O projeto atribui funções técnicas à Agência Nacional de Mineração (ANM) para a avaliação sobre as terras que poderão vir a ser mineradas, o que na avaliação do Ibram significa maior segurança às partes envolvidas. “Nós temos confiança na Agência Nacional de Mineração, que é capacitada para verificar a parte técnica desse assunto e ela está envolvida”, destacou Penido, ressaltando também que as terras indígenas são ainda desconhecidas do ponto de vista geológico e que as pesquisas nos locais apenas poderão ser feitas dentro da legalidade e sustentabilidade.

 

O presidente do Conselho do Ibram, Wilson Brumer, ressaltou que o tema de exploração nas terras indígenas ainda demandará muita discussão e tempo. “A iniciativa é do governo... Isso está na nossa Constituição, desde 1988, e o que o governo está tentando fazer é regulamentar.

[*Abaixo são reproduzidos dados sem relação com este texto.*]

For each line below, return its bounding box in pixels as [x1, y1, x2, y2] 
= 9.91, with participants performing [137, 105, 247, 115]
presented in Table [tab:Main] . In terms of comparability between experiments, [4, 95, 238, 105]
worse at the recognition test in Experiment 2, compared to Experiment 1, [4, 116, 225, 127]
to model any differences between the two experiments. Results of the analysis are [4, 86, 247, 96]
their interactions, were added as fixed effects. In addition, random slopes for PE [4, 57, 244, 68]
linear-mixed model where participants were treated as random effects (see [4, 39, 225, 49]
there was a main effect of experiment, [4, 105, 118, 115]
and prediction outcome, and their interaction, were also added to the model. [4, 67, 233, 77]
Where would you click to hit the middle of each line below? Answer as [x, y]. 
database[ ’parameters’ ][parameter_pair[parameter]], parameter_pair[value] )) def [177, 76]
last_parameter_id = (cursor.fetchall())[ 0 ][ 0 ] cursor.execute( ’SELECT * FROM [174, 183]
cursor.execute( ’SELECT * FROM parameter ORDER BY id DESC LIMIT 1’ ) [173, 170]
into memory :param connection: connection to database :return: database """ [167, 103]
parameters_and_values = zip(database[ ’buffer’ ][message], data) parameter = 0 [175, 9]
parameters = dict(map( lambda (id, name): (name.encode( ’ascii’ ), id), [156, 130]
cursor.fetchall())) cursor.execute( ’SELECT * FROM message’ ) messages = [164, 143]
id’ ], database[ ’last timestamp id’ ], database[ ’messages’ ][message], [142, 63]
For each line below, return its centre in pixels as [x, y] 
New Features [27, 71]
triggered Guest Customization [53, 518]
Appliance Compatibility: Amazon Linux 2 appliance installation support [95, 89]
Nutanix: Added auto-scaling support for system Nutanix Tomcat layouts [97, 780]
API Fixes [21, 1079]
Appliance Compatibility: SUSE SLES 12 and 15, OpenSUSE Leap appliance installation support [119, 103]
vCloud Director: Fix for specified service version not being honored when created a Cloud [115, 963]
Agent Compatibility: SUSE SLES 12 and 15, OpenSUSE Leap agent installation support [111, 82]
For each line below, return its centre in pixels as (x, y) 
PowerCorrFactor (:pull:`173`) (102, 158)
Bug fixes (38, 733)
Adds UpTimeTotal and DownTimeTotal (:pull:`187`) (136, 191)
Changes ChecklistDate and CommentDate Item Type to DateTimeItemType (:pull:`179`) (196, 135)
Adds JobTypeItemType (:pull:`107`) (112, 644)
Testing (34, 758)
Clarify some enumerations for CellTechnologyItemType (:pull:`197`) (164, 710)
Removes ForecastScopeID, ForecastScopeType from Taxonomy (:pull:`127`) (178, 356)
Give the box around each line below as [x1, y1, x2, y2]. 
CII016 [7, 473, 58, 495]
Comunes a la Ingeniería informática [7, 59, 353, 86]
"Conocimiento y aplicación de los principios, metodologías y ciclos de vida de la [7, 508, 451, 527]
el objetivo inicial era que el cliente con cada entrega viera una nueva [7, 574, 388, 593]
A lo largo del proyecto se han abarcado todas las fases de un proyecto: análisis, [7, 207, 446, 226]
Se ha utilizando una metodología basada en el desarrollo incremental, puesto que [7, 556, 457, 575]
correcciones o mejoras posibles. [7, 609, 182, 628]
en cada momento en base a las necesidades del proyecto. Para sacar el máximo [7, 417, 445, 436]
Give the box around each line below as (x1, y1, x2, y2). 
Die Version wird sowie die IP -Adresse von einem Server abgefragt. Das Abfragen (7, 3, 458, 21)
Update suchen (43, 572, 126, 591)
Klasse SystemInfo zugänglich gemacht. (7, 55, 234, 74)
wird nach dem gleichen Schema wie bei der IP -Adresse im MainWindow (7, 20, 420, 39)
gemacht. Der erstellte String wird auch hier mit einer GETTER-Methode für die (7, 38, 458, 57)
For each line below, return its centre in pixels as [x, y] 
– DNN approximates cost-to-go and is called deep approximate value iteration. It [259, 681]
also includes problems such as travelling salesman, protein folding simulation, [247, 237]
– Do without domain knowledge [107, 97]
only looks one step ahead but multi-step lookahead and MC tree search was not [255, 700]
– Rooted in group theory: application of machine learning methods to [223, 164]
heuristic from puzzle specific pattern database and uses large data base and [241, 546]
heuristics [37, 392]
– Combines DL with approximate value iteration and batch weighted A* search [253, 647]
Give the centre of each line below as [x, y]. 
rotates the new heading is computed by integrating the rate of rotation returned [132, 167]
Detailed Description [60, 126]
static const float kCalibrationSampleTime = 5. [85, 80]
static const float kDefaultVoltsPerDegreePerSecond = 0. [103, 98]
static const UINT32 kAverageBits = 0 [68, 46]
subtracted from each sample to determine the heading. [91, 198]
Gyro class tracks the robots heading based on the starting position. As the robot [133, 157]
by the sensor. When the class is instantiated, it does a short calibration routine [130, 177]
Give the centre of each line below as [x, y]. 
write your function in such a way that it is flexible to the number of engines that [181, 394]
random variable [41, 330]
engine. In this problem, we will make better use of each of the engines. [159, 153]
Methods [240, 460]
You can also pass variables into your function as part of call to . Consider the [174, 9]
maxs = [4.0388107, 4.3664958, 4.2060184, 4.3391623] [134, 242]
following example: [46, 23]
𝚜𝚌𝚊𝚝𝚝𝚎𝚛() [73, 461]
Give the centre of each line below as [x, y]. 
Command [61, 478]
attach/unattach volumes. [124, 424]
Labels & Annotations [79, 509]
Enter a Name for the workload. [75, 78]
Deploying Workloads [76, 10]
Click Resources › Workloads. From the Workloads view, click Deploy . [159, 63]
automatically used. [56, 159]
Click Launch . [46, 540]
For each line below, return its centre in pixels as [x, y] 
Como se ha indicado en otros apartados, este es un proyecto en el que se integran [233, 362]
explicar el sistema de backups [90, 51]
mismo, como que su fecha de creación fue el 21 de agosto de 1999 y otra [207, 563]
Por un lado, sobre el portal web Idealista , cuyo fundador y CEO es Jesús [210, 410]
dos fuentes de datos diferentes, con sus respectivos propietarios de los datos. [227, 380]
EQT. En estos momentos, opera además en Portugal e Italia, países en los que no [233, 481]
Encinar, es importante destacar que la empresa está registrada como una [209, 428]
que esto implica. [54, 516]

Agora, isso ainda vai passar por uma enorme discussão... tem muitas pessoas contra, a meu ver, isso ainda vai demorar anos e anos”, afirmou. Brumer afirmou ainda que o Ibram defende uma ANM forte para lidar com o desenvolvimento do segmento mineral.

 

BOAS PERSPECTIVAS
 

Durante coletiva de imprensa, os representantes do Instituto também apontaram boas perspectivas para o setor de mineração, inclusive devido a medidas recentes tomadas pelo governo federal. O Ibram elevou a previsão de investimentos no setor mineral do Brasil em cinco anos para 32,5 bilhões de dólares entre 2020 e 2024, contra 27,5 bilhões estimados para o período anterior, de 2019 a 2023.

 

“Isso demonstra forte recuperação do setor e perspectivas de aumento de investimentos”, afirmou Penido, que também destacou boas perspectivas para a exploração mineral no país. Segundo ele, a pesquisa mineral dará um salto a partir de 2020, revertendo tendência de queda observada nos anos anteriores, considerando políticas do governo federal para expandir a atividade minerária legalizada.